How to complete this task
How many lines in the data below contain the word "electron"? State only the number.

Recorded data
■ ■ ■ ■ ■
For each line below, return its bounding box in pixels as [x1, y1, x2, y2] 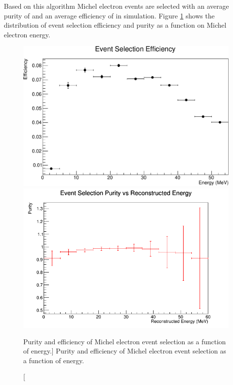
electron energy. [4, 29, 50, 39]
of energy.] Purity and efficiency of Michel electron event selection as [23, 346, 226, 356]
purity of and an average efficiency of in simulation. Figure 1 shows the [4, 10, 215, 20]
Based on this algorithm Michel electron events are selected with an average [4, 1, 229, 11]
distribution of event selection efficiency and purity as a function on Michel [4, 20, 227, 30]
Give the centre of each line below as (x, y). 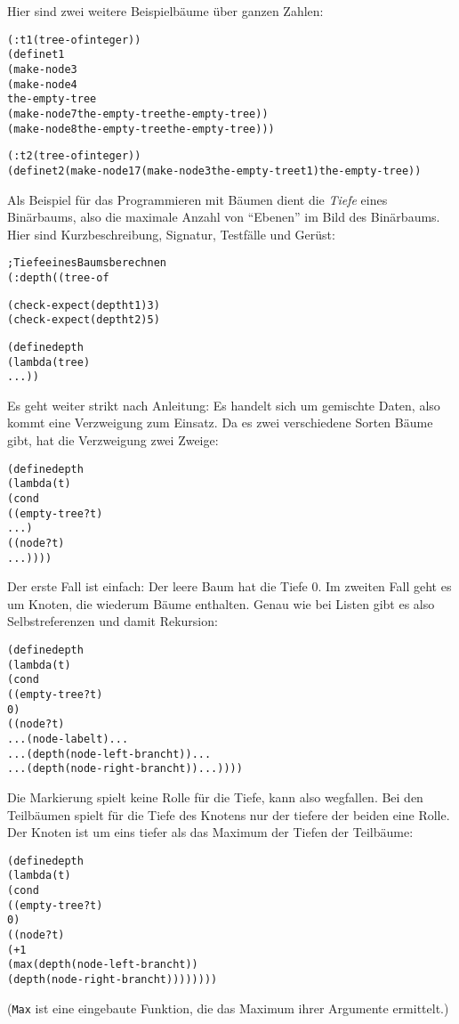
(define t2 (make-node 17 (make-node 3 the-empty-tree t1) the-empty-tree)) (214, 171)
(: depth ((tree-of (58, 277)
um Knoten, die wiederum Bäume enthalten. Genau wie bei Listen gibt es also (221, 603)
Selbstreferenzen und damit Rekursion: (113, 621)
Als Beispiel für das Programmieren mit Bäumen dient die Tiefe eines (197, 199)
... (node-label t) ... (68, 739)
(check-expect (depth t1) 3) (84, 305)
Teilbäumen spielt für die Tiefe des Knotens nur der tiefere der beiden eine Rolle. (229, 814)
■ ■ ■ ■ ■
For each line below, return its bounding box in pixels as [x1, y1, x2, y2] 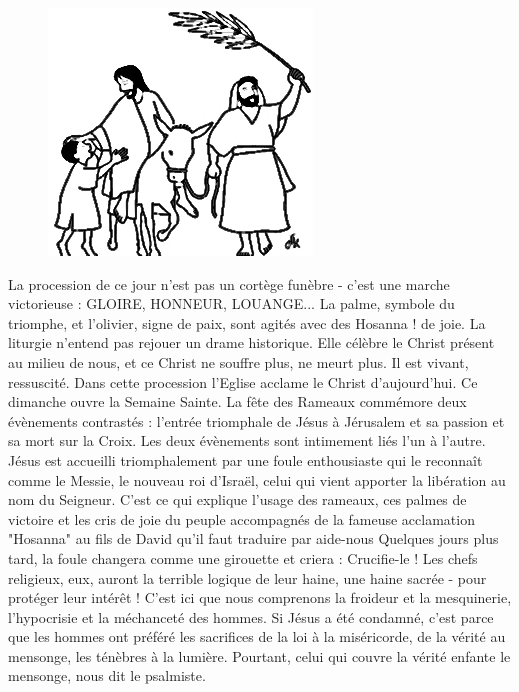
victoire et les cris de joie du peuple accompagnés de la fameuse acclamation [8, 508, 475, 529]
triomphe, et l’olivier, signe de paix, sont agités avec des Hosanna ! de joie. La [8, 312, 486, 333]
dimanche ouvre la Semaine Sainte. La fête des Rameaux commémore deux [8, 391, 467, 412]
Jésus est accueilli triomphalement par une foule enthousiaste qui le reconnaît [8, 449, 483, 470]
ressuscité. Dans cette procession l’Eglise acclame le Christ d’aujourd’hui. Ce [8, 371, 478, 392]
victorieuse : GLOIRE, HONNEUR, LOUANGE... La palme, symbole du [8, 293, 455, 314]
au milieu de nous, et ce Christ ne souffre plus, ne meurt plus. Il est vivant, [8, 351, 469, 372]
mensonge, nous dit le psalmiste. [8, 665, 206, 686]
■ ■ ■ ■ ■
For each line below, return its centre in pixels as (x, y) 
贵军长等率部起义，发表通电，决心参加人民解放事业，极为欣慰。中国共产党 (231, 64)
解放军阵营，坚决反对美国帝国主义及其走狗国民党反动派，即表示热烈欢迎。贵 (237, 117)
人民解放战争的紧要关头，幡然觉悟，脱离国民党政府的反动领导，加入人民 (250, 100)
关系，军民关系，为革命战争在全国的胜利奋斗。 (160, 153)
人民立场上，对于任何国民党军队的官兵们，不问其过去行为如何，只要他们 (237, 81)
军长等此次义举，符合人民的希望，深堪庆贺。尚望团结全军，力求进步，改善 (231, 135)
■ ■ ■ ■ ■
Exercise solution
3